▼

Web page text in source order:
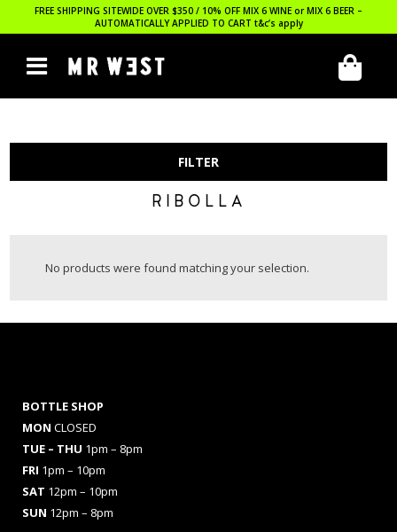
FREE SHIPPING SITEWIDE OVER $350 / 10% OFF MIX 6 WINE or MIX 6 BEER –
AUTOMATICALLY APPLIED TO CART t&c’s apply
FILTER
RIBOLLA
No products were found matching your selection.
BOTTLE SHOP
MON CLOSED
TUE – THU 1pm – 8pm
FRI 1pm – 10pm
SAT 12pm – 10pm
SUN 12pm – 8pm
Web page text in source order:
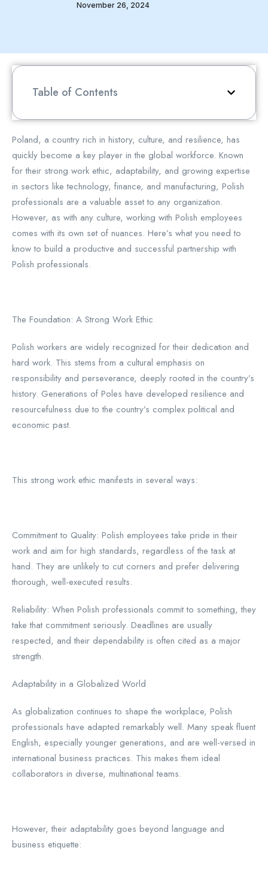
November 26, 2024
Table of Contents
Poland, a country rich in history, culture, and resilience, has
quickly become a key player in the global workforce. Known
for their strong work ethic, adaptability, and growing expertise
in sectors like technology, finance, and manufacturing, Polish
professionals are a valuable asset to any organization.
However, as with any culture, working with Polish employees
comes with its own set of nuances. Here’s what you need to
know to build a productive and successful partnership with
Polish professionals.
The Foundation: A Strong Work Ethic
Polish workers are widely recognized for their dedication and
hard work. This stems from a cultural emphasis on
responsibility and perseverance, deeply rooted in the country’s
history. Generations of Poles have developed resilience and
resourcefulness due to the country’s complex political and
economic past.
This strong work ethic manifests in several ways:
Commitment to Quality: Polish employees take pride in their
work and aim for high standards, regardless of the task at
hand. They are unlikely to cut corners and prefer delivering
thorough, well-executed results.
Reliability: When Polish professionals commit to something, they
take that commitment seriously. Deadlines are usually
respected, and their dependability is often cited as a major
strength.
Adaptability in a Globalized World
As globalization continues to shape the workplace, Polish
professionals have adapted remarkably well. Many speak fluent
English, especially younger generations, and are well-versed in
international business practices. This makes them ideal
collaborators in diverse, multinational teams.
However, their adaptability goes beyond language and
business etiquette:
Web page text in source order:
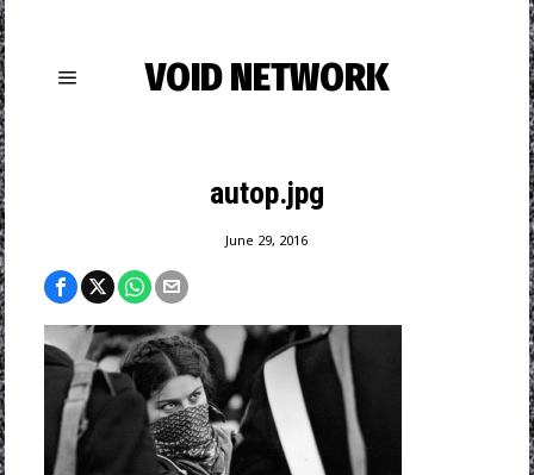
VOID NETWORK
autop.jpg
June 29, 2016
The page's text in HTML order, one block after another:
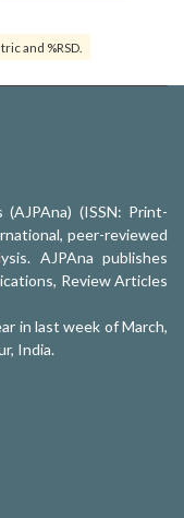
and %RSD.
(ISSN: Print-
peer-reviewed
AJPAna publishes
Review Articles
in last week of March,
India.
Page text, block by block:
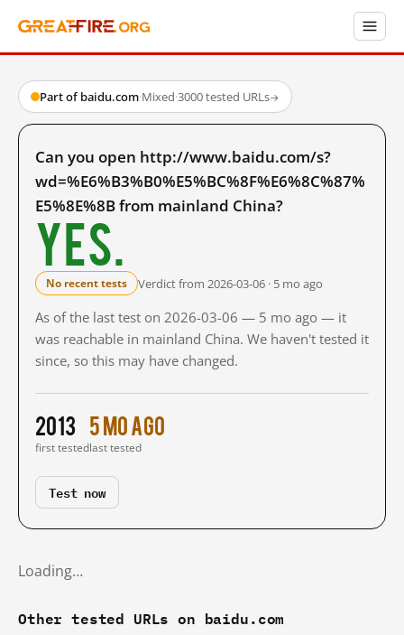
Part of baidu.com·Mixed·3000 tested URLs→
Can you open http://www.baidu.com/s?
wd=%E6%B3%B0%E5%BC%8F%E6%8C%87%
E5%8E%8B from mainland China?
Yes.
No recent tests Verdict from 2026-03-06 · 5 mo ago
As of the last test on 2026-03-06 — 5 mo ago — it
was reachable in mainland China. We haven't tested it
since, so this may have changed.
2013
first tested
5 mo ago
last tested
Test now
Loading…
Other tested URLs on baidu.com
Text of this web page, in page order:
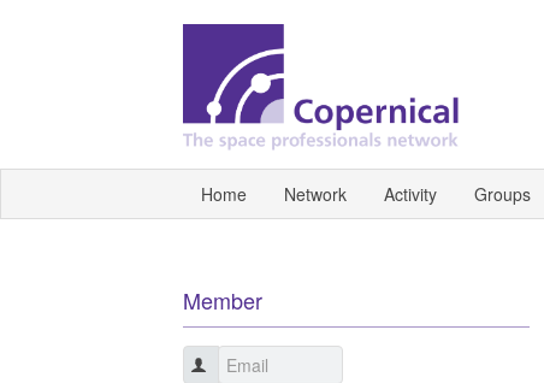
Home Network Activity Groups
Member
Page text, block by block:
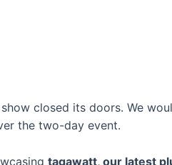
closed its doors. We
the two-day event.
tagawatt, our latest
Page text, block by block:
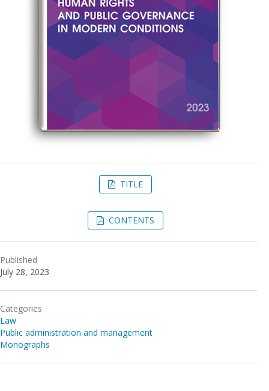
TITLE
CONTENTS
Published
July 28, 2023
Categories
Law
Public administration and management
Monographs
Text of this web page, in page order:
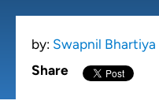
by: Swapnil Bhartiya
Share
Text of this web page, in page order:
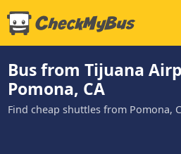
Bus from Tijuana
Pomona, CA
Find cheap shuttles from Pomona,
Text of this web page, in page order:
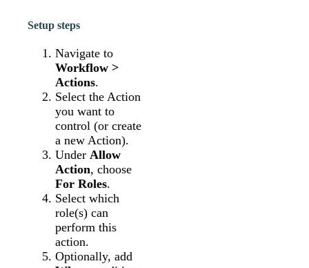
Setup steps
Navigate to
Workflow >
Actions.
Select the Action
you want to
control (or create
a new Action).
Under Allow
Action, choose
For Roles.
Select which
role(s) can
perform this
action.
Optionally, add
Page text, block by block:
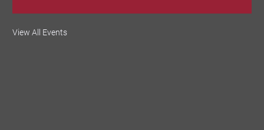
Valley Soccer Club Big Goals Bingo:
View All Events
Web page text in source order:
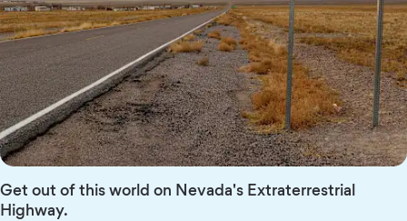
Get out of this world on Nevada's Extraterrestrial
Highway.
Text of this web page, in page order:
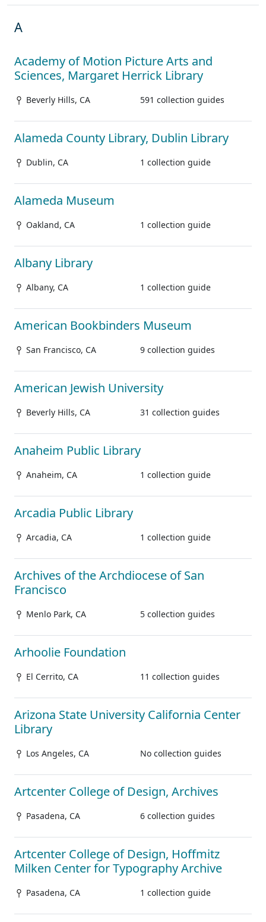
A
Academy of Motion Picture Arts and
Sciences, Margaret Herrick Library
Beverly Hills, CA 591 collection guides
Alameda County Library, Dublin Library
Dublin, CA 1 collection guide
Alameda Museum
Oakland, CA 1 collection guide
Albany Library
Albany, CA 1 collection guide
American Bookbinders Museum
San Francisco, CA 9 collection guides
American Jewish University
Beverly Hills, CA 31 collection guides
Anaheim Public Library
Anaheim, CA 1 collection guide
Arcadia Public Library
Arcadia, CA 1 collection guide
Archives of the Archdiocese of San
Francisco
Menlo Park, CA 5 collection guides
Arhoolie Foundation
El Cerrito, CA 11 collection guides
Arizona State University California Center
Library
Los Angeles, CA No collection guides
Artcenter College of Design, Archives
Pasadena, CA 6 collection guides
Artcenter College of Design, Hoffmitz
Milken Center for Typography Archive
Pasadena, CA 1 collection guide
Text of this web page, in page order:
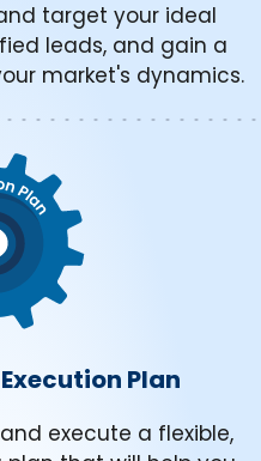
target your ideal
leads, and gain a
market's dynamics.
Plan
execute a flexible,
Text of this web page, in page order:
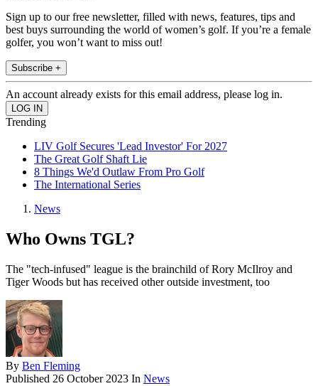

▲

§ **TASK ITEM**: Range to copy from the listing above: the line with "resourcefulness due to" through the line with "Can you open http://www.baidu.com/s?". Transcribe it exactly and skip the pictures.

§ **EXERCISE OUTPUT**:
resourcefulness due to the country’s complex political and
economic past.
This strong work ethic manifests in several ways:
Commitment to Quality: Polish employees take pride in their
work and aim for high standards, regardless of the task at
hand. They are unlikely to cut corners and prefer delivering
thorough, well-executed results.
Reliability: When Polish professionals commit to something, they
take that commitment seriously. Deadlines are usually
respected, and their dependability is often cited as a major
strength.
Adaptability in a Globalized World
As globalization continues to shape the workplace, Polish
professionals have adapted remarkably well. Many speak fluent
English, especially younger generations, and are well-versed in
international business practices. This makes them ideal
collaborators in diverse, multinational teams.
However, their adaptability goes beyond language and
business etiquette:
Web page text in source order:
VOID NETWORK
autop.jpg
June 29, 2016
The page's text in HTML order, one block after another:
and %RSD.
(ISSN: Print-
peer-reviewed
AJPAna publishes
Review Articles
in last week of March,
India.
Page text, block by block:
Part of baidu.com·Mixed·3000 tested URLs→
Can you open http://www.baidu.com/s?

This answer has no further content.